Fabrice Luchini a accepté de se confier à Laurent Dandrieu, de Valeurs Actuelles, magazine de « l’ultra-droite » honni des gens de gauche (dont Virginie Bloch-Lainé de Libération).
« Deux heures d’érudition, de coups de gueule, de réflexions profondes et tourmentées, de dialogue passionné et passionnant. »
Extraits
Sur l’argent, ses origines, ses parents
« Mon rapport à l’argent, ça n’est pas le sujet – enfin, je peux en parler, c’est un rapport de fils d’immigré italien qui avait une grande dévotion pour l’argent. Mon père était un marchand des quatre-saisons qui vendait des salades, des radis, des choux-fleurs et des fruits, et chaque soir il sacrifiait au rite de la caisse en comptant ses pièces, ce n’était pas rien ! C’était autre chose que le 20 heures, c’était vraiment un grand moment ! »
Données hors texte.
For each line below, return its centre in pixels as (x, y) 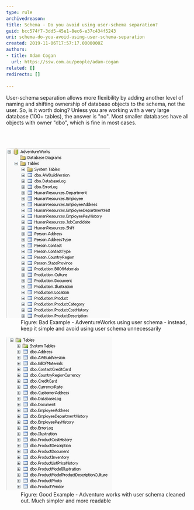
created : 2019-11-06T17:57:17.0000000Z (55, 43)
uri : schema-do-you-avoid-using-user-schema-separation (75, 37)
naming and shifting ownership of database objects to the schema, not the (96, 104)
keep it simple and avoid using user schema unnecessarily (91, 329)
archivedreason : (26, 18)
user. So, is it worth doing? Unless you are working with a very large (88, 110)
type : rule (19, 12)
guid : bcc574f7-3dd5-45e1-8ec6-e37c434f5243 (61, 31)
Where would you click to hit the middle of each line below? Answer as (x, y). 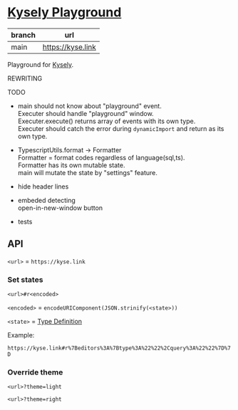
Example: (21, 335)
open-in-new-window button (60, 208)
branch (24, 35)
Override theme (35, 372)
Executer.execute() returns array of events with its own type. (107, 121)
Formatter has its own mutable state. (71, 165)
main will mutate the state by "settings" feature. (88, 172)
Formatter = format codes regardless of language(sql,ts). (101, 157)
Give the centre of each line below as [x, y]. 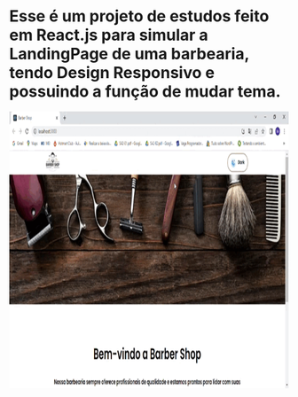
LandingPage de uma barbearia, [129, 54]
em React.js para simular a [109, 35]
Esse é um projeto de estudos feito [139, 16]
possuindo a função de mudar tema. [145, 92]
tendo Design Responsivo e [112, 73]
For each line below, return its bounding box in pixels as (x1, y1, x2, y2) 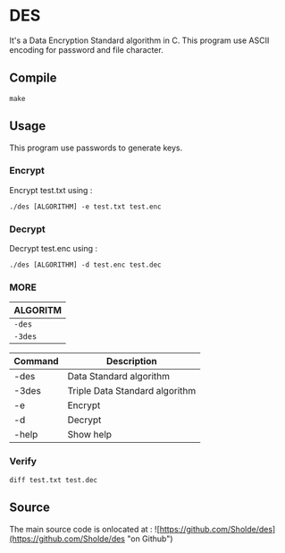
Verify (9, 455, 38, 468)
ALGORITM (13, 304, 63, 317)
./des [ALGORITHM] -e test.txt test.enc (9, 202, 163, 211)
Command (13, 355, 60, 368)
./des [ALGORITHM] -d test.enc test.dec (9, 260, 163, 269)
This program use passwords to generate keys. (9, 142, 183, 153)
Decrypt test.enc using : (9, 243, 98, 254)
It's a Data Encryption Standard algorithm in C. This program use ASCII (9, 35, 270, 46)

« […] Je ne suis pas loin d’être un Roumain. Ce qui est sûr, c’est que je n’en reviens pas d’avoir changé de classe. Comment se fait-il que, projeté dans un milieu de petit coiffeur à 14 ans, en 1965, je passe d’un coup de la rue Custine et du métro Château-Rouge au rond-point des Champs-Élysées ? Comment se fait-il que ma mère, qui vient de l’assistance publique, qui est femme de ménage – peut-être parce qu’elle était femme de ménage dans les bureaux du Figaro -, en tout cas trouve une petite annonce disant qu’on a besoin d’un apprenti coiffeur avenue Matignon ? On prend le bus 80, et là, je débarque sur un univers, et d’homosexualité, et de richesse, et d’abondance : c’est épique, proustien, c’est ma découverte subite de la duchesse de Guermantes […] Je n’apprends rien de la coiffure – mais absolument rien, ca a été un apprentissage absurde. C’est là que pour la première fois, je vois l’argent, et je n’en éprouve pas du tout de mépris. »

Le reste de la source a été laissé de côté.